Report each line from the data below that holds the word "vidéo".

▶ _Extracted entries_:
--*--
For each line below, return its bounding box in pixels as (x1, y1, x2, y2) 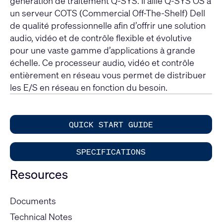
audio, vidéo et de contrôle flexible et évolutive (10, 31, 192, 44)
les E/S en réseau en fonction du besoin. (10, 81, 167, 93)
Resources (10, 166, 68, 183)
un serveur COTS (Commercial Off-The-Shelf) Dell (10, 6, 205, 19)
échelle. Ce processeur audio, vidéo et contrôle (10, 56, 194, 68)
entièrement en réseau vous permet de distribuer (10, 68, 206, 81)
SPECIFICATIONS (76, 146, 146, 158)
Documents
--*--
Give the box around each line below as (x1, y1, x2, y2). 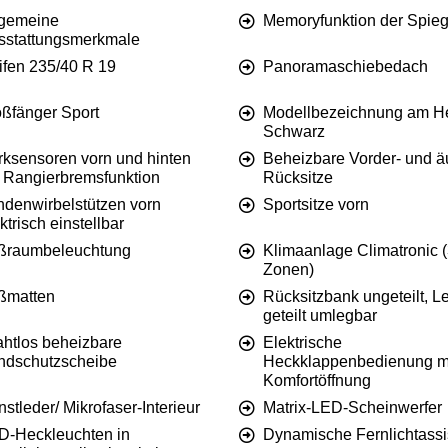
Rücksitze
--*--
▶ _Exercise response_:
audio, vidéo et de contrôle flexible et évolutive (10, 31, 192, 44)
échelle. Ce processeur audio, vidéo et contrôle (10, 56, 194, 68)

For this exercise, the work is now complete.